# [Extracted information]
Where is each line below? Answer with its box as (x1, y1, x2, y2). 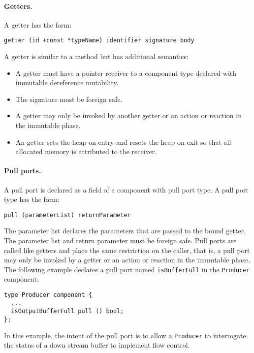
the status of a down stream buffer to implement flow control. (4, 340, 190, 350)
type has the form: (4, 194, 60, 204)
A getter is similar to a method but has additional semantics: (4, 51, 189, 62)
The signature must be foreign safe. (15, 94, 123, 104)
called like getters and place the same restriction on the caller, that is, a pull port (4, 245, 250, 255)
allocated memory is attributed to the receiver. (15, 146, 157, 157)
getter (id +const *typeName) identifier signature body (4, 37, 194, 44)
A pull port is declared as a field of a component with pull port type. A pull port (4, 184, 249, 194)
---
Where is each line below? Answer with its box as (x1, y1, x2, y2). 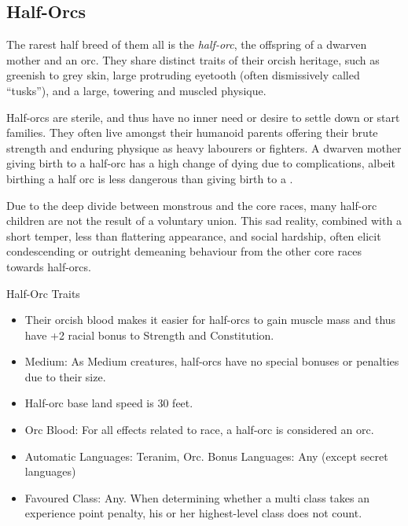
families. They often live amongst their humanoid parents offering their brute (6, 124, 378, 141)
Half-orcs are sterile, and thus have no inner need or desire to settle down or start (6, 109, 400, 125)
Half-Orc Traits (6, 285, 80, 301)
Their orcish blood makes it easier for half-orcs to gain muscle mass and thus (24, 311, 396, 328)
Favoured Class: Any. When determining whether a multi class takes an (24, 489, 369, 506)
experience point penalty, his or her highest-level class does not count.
...
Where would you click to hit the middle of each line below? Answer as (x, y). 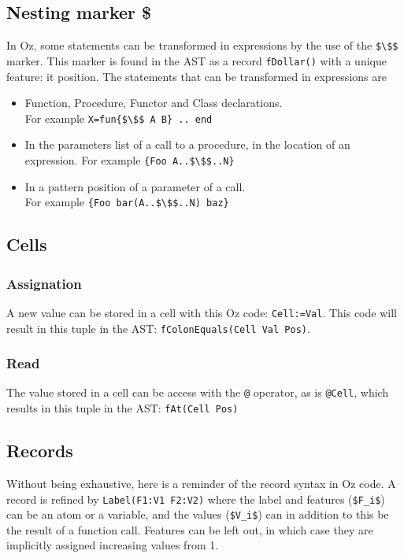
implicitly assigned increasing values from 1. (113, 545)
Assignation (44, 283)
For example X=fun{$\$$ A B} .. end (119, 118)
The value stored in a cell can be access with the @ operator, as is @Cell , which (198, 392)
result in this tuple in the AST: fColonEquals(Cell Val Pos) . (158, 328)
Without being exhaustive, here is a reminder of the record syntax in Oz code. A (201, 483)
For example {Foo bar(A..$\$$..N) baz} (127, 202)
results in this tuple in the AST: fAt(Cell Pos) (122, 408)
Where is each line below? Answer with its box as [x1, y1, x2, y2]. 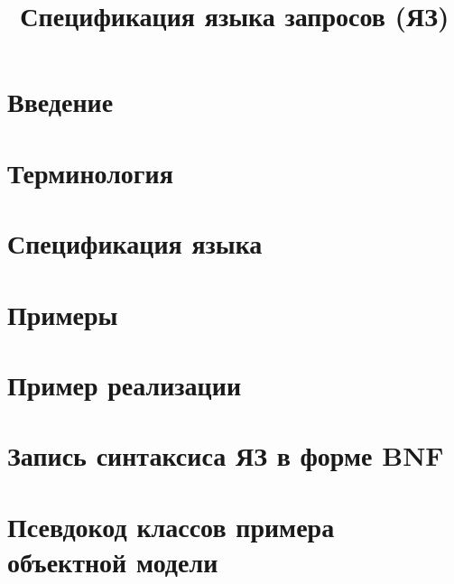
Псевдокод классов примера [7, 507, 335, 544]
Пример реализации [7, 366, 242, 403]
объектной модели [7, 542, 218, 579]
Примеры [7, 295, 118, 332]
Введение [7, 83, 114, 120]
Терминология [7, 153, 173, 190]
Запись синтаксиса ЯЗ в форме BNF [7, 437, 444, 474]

# [Exercise description]
In the listing above, find the line with "allocated memory is" and the line with "A pull port is"; output exactly those lines and all lines between them.

# [Answer for the task]
allocated memory is attributed to the receiver. (15, 146, 157, 157)
getter (id +const *typeName) identifier signature body (4, 37, 194, 44)
A pull port is declared as a field of a component with pull port type. A pull port (4, 184, 249, 194)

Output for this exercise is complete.